Because many online users use the same username and password for multiple accounts, once those credentials are compromised, hackers can use them to access accounts on various websites (see Breached PII: Growing Fraud Worry).
"This is a problem that is solved by user education and the ease and simplicity of password vaults and safes that are easy and efficient to use," says Chris Pierson, chief security officer at invoicing and payments provider Viewpost. "Hackers are definitely using the same username/password credentials from other hacks to see if they can get access to other sites."
A Mitigation Step
To help mitigate this threat, organizations need to carefully consider whether they need to store any PII, and if so, make sure it's encrypted, says William Murray, an independent payments security consultant.
"Many, not to say most, retailers need not store PII," Murray says. "They can use third parties to grant credit and proxies to collect the money."
Even customer contact information stored for marketing purposes should be encrypted, Murray stresses.

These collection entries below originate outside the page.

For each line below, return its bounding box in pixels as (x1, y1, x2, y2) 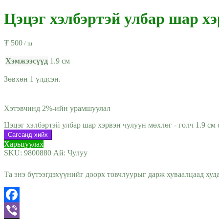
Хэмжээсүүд (5, 56, 48, 65)
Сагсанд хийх (8, 131, 48, 138)
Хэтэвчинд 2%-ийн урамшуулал (4, 104, 110, 112)
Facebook (4, 205, 34, 214)
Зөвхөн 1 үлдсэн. (4, 74, 61, 83)
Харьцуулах (4, 139, 44, 148)
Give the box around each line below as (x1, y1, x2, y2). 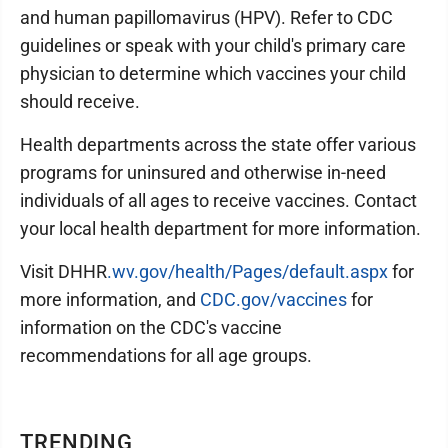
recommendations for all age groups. (20, 345, 312, 366)
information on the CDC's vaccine (20, 317, 282, 338)
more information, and (20, 289, 200, 310)
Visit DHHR (20, 261, 107, 282)
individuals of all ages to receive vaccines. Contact (20, 190, 417, 211)
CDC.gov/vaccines (200, 289, 347, 310)
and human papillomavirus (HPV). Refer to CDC (20, 7, 393, 28)
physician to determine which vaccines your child (20, 63, 406, 84)
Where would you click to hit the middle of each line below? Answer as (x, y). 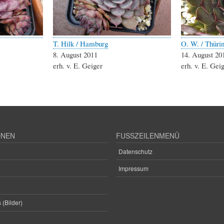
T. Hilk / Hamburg (80, 44)
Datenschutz (135, 151)
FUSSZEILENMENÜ (145, 136)
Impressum (133, 168)
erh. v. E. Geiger (78, 66)
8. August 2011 (75, 55)
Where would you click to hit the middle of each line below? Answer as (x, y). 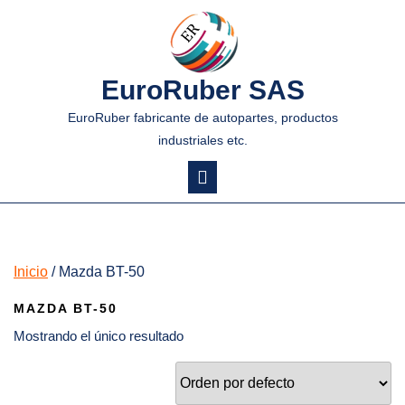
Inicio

The 2013 data breach at Target, for example, exposed customer contact information for up to 70 million customers.
Another powerful tool in the effort to thwart breaches, of course, is stronger authentication that goes far beyond username and password, Murray stresses.
"Google, Dropbox, Apple, Amazon, PayPal, and a dozen other consumer applications, even my little three-branch community bank, already offer their customers strong authentication," he says. "It is the consumer and the next rank of enterprises that we must convince."
Pascual says merchants and banking institutions have a vested interest in shoring up this potential security gap by strengthening online authentication. When online accounts are compromised, banks and businesses run the risk of brand damage if their customers' accounts are exposed, he adds.
"Mitigating these types of account takeovers is critical to maintaining customer loyalty, as nearly one in four fraud victims in 2015 avoided merchants post-fraud," Pascual says. "Not actively managing for that type of revenue risk would be inexcusable and wholly endemic of the kind of disconnect we see between security and the profitable parts of merchant organizations."
Pierson questions, however, whether the latest Neiman Marcus incident was, indeed, tied to hackers trying various combinations of usernames and passwords.
"It is possible that Neiman Marcus customer usernames and emails, which are normally not encrypted, were compromised at some point in the past," Pierson says. "It is also possible that the hashed passwords, depending on the type of hash used and whether these were salted, could reveal whether many of these values could be indexed or known. Since this appears to be a dedicated attack, it is less likely that this was random username/password guessing, and instead, based on a more probable certainty that users had a Neiman Marcus account."